Note that there are previous questions on topics similar to this, but mine is very specific and I believe it may pose challenges that something like movie review classification might not have to face.
I just wanted to leave a comment but it ended way longer than what I imagined.
While this is an interesting problem I'm not sure ML will get you what you need easily.
Firstly your classification problem is of the type A vs the World and A isn't strictly defined. Unless you know exactly what kind of stuff the clubs print you can't really say that new material belong or no to that class.
This will prove particularly difficult when you will need to assemble a large enough training set to be able to cover whatever can or cannot be printed. Such task will be extremely tedious, and as you said you won't have access to what the clubs usually print out so at best you will have a large class imbalance in your training set.
As the goal is to make the system automated (I mean if there is human interaction anyway, it's faster to check what will be printed than to make a ML algorithm that will provide a score that a human will have to investigate anyway) the number of false positives and false negatives will also be problematic. There will be cases where the clubs won't be able to print things they have the right to.
As you said you could simplify greatly the problem by classifying Course Material and Not Course Material. For that I will look towards BoW because some words are more present than others in papers or course material (everything remotely technical). The number of words as well as the overall size of the file seem like sensible things to extract. The structure is often also particular : it might be a good idea to extract such things : "number of lines with less than x words", "number of lines per page", "number of pictures" (if that's something you can extract from the file), ...
For pictures the major thing to check would be if this a scan of something (often they will scan and print course related things I guess), for that the format of the image is already a good indication but I don't see other things that would be particularly "course related".
So for me, if you can't really define precisely one of your two classes don't go with classification or reduce the problem to something you can really define (course related things).
If you are able to compile a "black list" of documents students are not allowed to print, you can then implement a several layers rejection mechanism.

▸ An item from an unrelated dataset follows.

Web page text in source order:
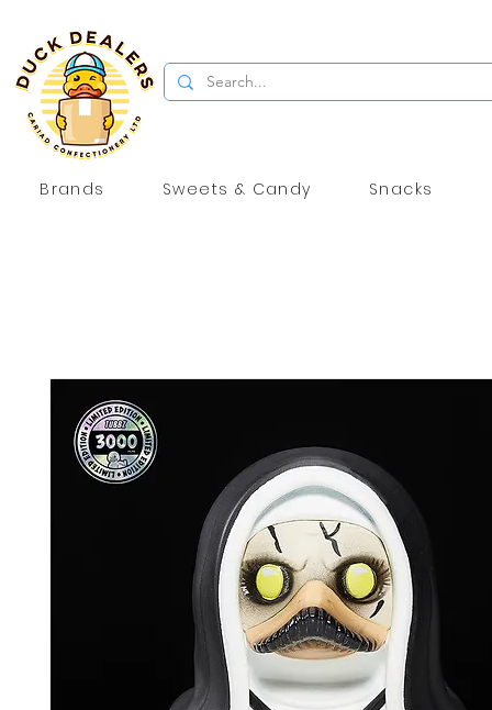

I would suggest these 3 levels:
compare the md5 of the file they want to print with a database of all the md5 of the black-listed documents.
if the 1) is passed, compare repeat 1) but at a page level, rather than at document level (perhaps they want to print just few pages rather than the entire document).
if 2) is passed you can compare the page they want to print with the pages of the black-listed documents document using an image similarity method, like SSIM. if you get a high score between the page they want print and one of the black-listed items do not print, and update your md5 database accordingly.
if 3) is passed: print!
A few words about SSIM: this method is quite robust to noise, so even a smart student who added some sort of niose to the image will be caught
you have to find a proper way to extract a region of interest (ROI) from the page and the db of documents (if the two ROIs are in two different area of the page, SSIM will be negative)
SSIM might be slow! definitely a C implementation is needed here.
I think SSIM is not rotational invariant, hence the check will fail if they print the page upside down (unless you have a smart way to rotate the page).